The concentrations of citrate and malate were lower in roots from nutrient solution compared to pure water. Differences in malate concentration can be explained by the role of malate for the regulation of charge balance and ion uptake in more natural growth conditions, where malate is exuded into the rhizosphere to increase the availability of PO43– (Martinoia & Rentsch 1994) and NO3 (Touraine, Muller & Grignon 1992). With high probability, such an exudation and the corresponding synthesis of malate also occurred in the nutrient deficiency conditions of this treatment.

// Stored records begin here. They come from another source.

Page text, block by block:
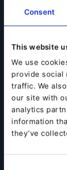
Consent
This website
We use
provide social
traffic. We
our site with
analytics
information
they’ve

Moreover, it is known, that malate is synthesized on demand in the root in order to compensate charge surplus, that results from the imbalanced uptake of anions and cations (Osmond & Popp 1983; Martinoia & Rentsch 1994).

Diurnal changes

Contrary to other observations that many physiological processes within the root show diurnal rhythmicity, e.g. respiratory activity (Hansen 1980), NO3 uptake and assimilate influx (Hansen 1977), our measurements did not indicate diurnal changes in metabolite concentrations within the root growth zone. It has to be concluded that either metabolism buffered the metabolite concentrations or that the export rate of certain metabolites was very closely coupled with the import rate of nutrients and assimilates. The regulation of this striking homogeneity is largely unexplored and presents an interesting aim for future studies, elucidating the dynamics of metabolism and transport, in which high-resolution growth measurements and transport concepts such as the net rate of transfer will hopefully play a vital role.

Profiles of deposition rates

The fact that practically all deposition rate profiles, but no concentration profile, showed a similar shape to the growth rate profile indicates very strongly that deposition rates and not absolute metabolite concentrations are the properties that are regulated during the growth process. From a biophysical point of view, growth requires a slight imbalance between turgor and cell wall extensibility (Lockhart 1965). The data of this study indicates, that this imbalance is achieved biochemically through differences between the position of the maximal deposition rates of ions (increasing the turgor) and hexoses (acting as substrates for cell wall and thus decreasing cell wall extensibility). While the major ions were deposited in front of the centre of growth activity, the maximum of hexose deposition lay behind the position of maximal growth activity.

CONCLUSION

External nutrient availability affects many dynamic parameters of root growth, such as elongation velocity, REGR distribution and transversal oscillation frequency, but does not change biomass gain of the seedling root. Ameliorated access to external nutrient sources favours shoot growth. This reaction is probably mediated by uptake of NO3 and by changes in the fluxes of some sugars, amino acids and organic acids. Fluxes and concentrations of individual metabolites that are affected by the treatment are often compensated in a way that leads to comparable total amounts or total deposition rates for metabolite classes within the root growth zone. The kinematic approach taken in this study to reveal fluxes and deposition rates of metabolites by combining sensible growth analyses with analyses of metabolite concentrations might well lead the way to future studies revealing the molecular control of growth processes by combinations of growth and DNA analyses, performed with an appropriate resolution.

ACKNOWLEDGMENTS

We thank Wendy Silk for helpful discussions during the experiments and during preparation of this manuscript. We appreciate critical reading of this manuscript by Barry Osmond and we are grateful for the excellent critical comments of the unknown referees and the subject editor, which improved the manuscript a great deal. The experiments were supported by the Deutsche Forschungsgemeinschaft (SFB 199). A.W. was supported by a Feodor-Lynen-Fellowship from the Alexander-von-Humboldt Stiftung during preparation of this manuscript. The work was partly supported by the USDA-grant USDA/NRICGP 00-35100-9531.